The client subsequently filed a complaint against respondent with the Board of Bar Overseers of the Supreme Judicial Court of the Commonwealth of Massachusetts. On August 13, 1997, respondent, having stipulated to the above-noted facts, was publicly reprimanded for violating Disciplinary Rules DR 1-102(A)(4), DR 1-102(A)(6), DR 6-101(A)(2), and DR 6-101(A)(3) of the Code of Professional Responsibility. At all pertinent times to this proceeding, the ethical obligations of attorneys admitted to practice in the Commonwealth of Massachusetts were set forth in the code. The applicable code provisions provide as follows: DR 1-102(A)(4) — “A lawyer shall not: * * * [engage in conduct involving dishonesty, fraud, deceit or misrepresentation”; DR 1-102(A)(6) — “A .lawyer shall not: * * * [engage in any other conduct that adversely reflects on his fitness to practice law”; DR 6-101(A)(2) — “A lawyer shall not: * * * [h]andle .a legal matter without preparation adequate in the circumstances”; and DR 6-101(A)(3) — “A lawyer shall not: * * * [n]e-glect a legal matter entrusted to him.”

This court adopted the Rules of Professional Conduct on November 1, 1988, and those rules supersede the prior Code of Professional Responsibility in this jurisdiction. However, those same principles, with the exception of DR 1-102(A)(6), are embodied within the present rules. The applicable rules, if the misconduct had occurred in this jurisdiction, are Article V, Rule 8.4(c) of the Supreme Court Rules of Professional Conduct, which mirrors the provisions of DR 1-102(A)(4); Rule 1.1, which provides, “A lawyer shall provide competent representation to a client. Competent representation requires the legal knowledge, skill, thoroughness and preparation reasonably necessary for the representation”; and Rule 1.3, which provides, “A lawyer shall act with reasonable diligence and promptness in representing a client.” The Rules of Professional Conduct .contain no similar provision to DR 1-102(A)(6).

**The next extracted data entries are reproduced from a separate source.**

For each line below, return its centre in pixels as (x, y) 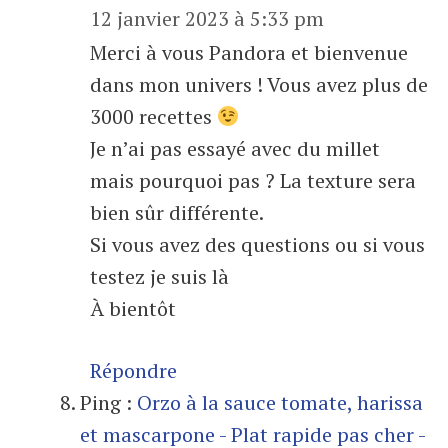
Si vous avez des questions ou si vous (257, 244)
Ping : (108, 402)
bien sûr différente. (177, 212)
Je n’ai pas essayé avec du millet (235, 148)
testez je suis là (159, 276)
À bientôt (133, 308)
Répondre (133, 370)
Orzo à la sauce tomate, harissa (280, 402)
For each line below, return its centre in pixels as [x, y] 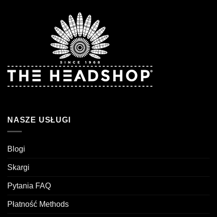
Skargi [18, 168]
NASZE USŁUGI [39, 120]
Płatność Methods [38, 204]
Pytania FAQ [29, 186]
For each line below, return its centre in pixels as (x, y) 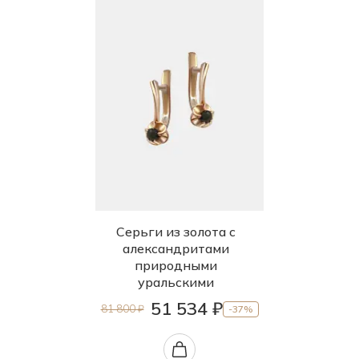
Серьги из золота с (175, 232)
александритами (175, 248)
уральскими (175, 282)
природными (175, 265)
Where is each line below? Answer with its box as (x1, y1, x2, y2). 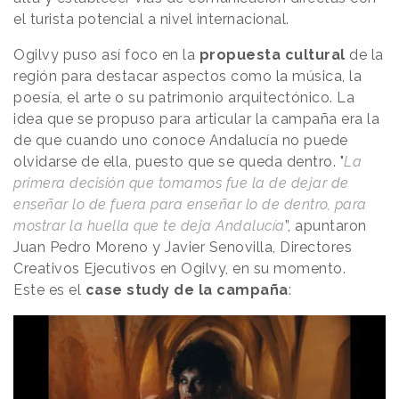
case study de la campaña (85, 281, 289, 299)
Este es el (13, 281, 85, 299)
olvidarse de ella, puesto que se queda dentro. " (13, 153, 344, 171)
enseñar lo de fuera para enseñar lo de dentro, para (13, 196, 367, 214)
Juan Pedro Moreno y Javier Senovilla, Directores (13, 239, 352, 256)
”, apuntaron (284, 217, 367, 235)
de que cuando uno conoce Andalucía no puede (13, 132, 348, 150)
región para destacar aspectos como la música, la (13, 68, 362, 85)
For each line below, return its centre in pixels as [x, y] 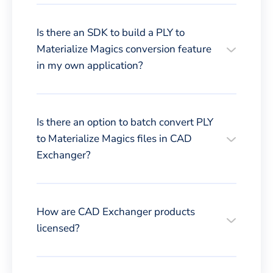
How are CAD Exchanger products [116, 211]
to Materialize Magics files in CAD [114, 138]
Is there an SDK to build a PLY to [111, 32]
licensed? [58, 228]
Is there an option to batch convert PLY [125, 122]
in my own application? [90, 65]
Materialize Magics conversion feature [124, 49]
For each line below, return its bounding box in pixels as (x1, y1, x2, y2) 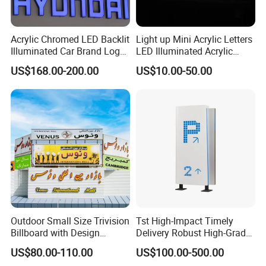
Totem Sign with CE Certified (135, 237, 255, 251)
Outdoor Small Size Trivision (11, 214, 130, 227)
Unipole (11, 237, 43, 251)
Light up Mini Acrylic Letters (135, 33, 252, 46)
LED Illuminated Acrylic (135, 45, 233, 58)
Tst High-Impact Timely (135, 214, 233, 227)
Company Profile (17, 202, 78, 214)
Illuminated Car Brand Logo (11, 45, 126, 58)
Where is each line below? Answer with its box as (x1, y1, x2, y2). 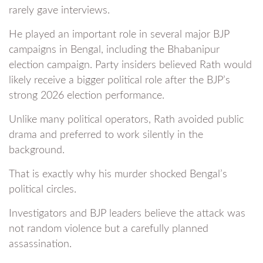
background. (9, 145, 65, 156)
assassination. (9, 239, 72, 250)
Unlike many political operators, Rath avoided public (9, 114, 244, 126)
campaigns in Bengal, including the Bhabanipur (9, 45, 220, 56)
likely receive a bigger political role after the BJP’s (9, 75, 230, 86)
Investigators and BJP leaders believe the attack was (9, 208, 245, 220)
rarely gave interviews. (9, 5, 110, 16)
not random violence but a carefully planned (9, 224, 208, 235)
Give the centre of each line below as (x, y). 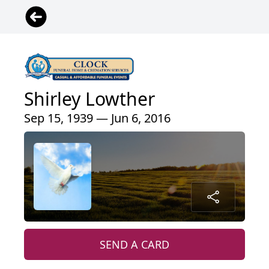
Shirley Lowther (89, 99)
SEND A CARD (134, 245)
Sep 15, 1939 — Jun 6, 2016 (97, 118)

Pursuant to Article III, Rule 14, of the Supreme Court Rules of Disciplinary Procedure, it is the duty of Disciplinary Counsel to obtain a certified copy of a disciplinary order entered in another jurisdiction against a member of the bar of this state and file it with the court. This order was filed on September 24, 1997, and respondent was ordered to show cause, if any, why the imposition of identical discipline was not warranted. Article III, Rule 14(d), provides, in pertinent part, that this court shall impose identical discipline,

“unless [Disciplinary] Counsel or the respondent-attorney demonstrates, or this court finds, that upon the face of the record upon which the discipline is predicated, it clearly appears: (1) that the procedure was so lacking in notice or opportunity to be heard as to constitute a deprivation of due process; or (2) that there was such an *929infirmity of proof establishing the misconduct as to give rise to the clear conviction that this Court could not consistently with its duty accept as final the conclusion on that subject; or (3) that the imposition of the same discipline would result in grave injustice; or (4) that the misconduct established has been held to warrant substantially different discipline in this State.”

On November 14, 1997, the respondent appeared before this court. He did not contest the findings of the Board of Bar Overseers or claim that the proceeding before that board constituted a denial of due process. Our review of the record leads us to conclude that this misconduct would not be held to warrant substantially different discipline in this state.

Accordingly the invocation of the reciprocal discipline rule is appropriate in these circumstances. The respondent, Arthur D. Frank, Jr., is hereby publicly censured.